Polar Bear

Polar Bear
My Boy

Friday, September 17, 2010

Vampires and Bathing Beauties

Ok, so I may have lured you here by false pretenses, because he
will not be on here.

Or MUCH better yet, not even this hunk of undead ass...

No, this is the toothy vampire bitch you'll get-

Not quite as sexy, but infinitely cuter.

This brings me to my point-when I was skinnier, about 4 years ago, I loved being in pictures.  

This is me at a size 8-10, freezing to death in Alaska.

Now I am the undead-shying away from mirrors but more importantly pictures...ducking behind pews at weddings, hiding behind large children in family photos.  At my brother in laws wedding, they had the slide show that included a bunch of pics of them together in different places, and I thought if I die tomorrow-how will my husband ever remember what I look like enough to never date anyone again in reverence of my eternal beauty???

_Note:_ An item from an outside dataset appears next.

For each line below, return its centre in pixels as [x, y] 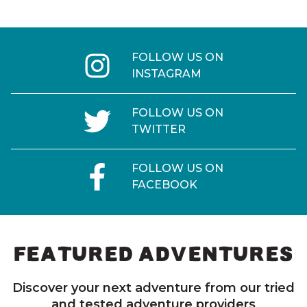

I felt totally pathetic.  I cannot wait to feel confident enough to not request the power of veto before my family posts pictures on their facebook pages or sends pics with updates at Christmas.

Furthermore, you won't catch me near water-unlike this bathing beauty here...notice her 'bedroom eyes'-

You also will not catch me near as naked as her while swimming-shorts and t-shirt in all aqueous bodies, nor will I look as sexy as this brown beast-I've lost my come-hither look I fear.  Ha

What have you shied away from since you've been overweight?


Karla said...

Dresses, pants, dinner engagements, pictures, dates with the hubby, special time with the hubby, any kind of social engagement, I am now trying to get all that back, soo many wasted years, ah ... So I am a slow learner

Polar's Mom said...

Me, too, to all that you said. I found I would be super critical of people in my head to buffer myself in advance for them not liking me because I was fat. Never had anything to do with me being brusque and critical and cynical, I'm sure. I was totally mentally twisting myself into a bridge troll.

Polar's Mom

Bethanny said...

Bathing suits, strappy ANYTHING, shorts, short sleeves, pools, beaches, public events, reunions, parties... OMG I am a DUD a FAT DUD.
I squinted so hard trying to see your face. You are so pretty, I think. LOL Just kidding!

Polar's Mom said...

Smart ass. I had a closeup from this trip, but my skin was rebelling so I chose not to give those zits their 15 minutes of fame.

Of course I'm GAW-GEOUS. Duh. ;-)

Lala said...

Laughing me arse off! Bedroom eyes is the best shot ever! I avoid a lot. So much that I can't list it here. I may have to turn it into a blog post or something. But, I will say, the thing that pains me the most of the things I avoid is that I try not to get on an airplane out of the sheer terror that I'll be humiliated because I'll have to buy two seats. I don't know if I am that fat yet, but I think it's close and I don't dare find out. This means I don't get to see my awesome fam. as much as I should, and I have a growing niece and nephew who are about to forget who their aunt is. Kinda bites (to go with your theme).

Polar's Mom said...

Lala-I think that would be a great post! And I know what you mean about airplane seats. For years I kept loudly proclaiming how those damn seats were getting smaller, when my ass was just getting bigger. Ugh. So will that be your reward to yourself wen you reach goal? Go see your family?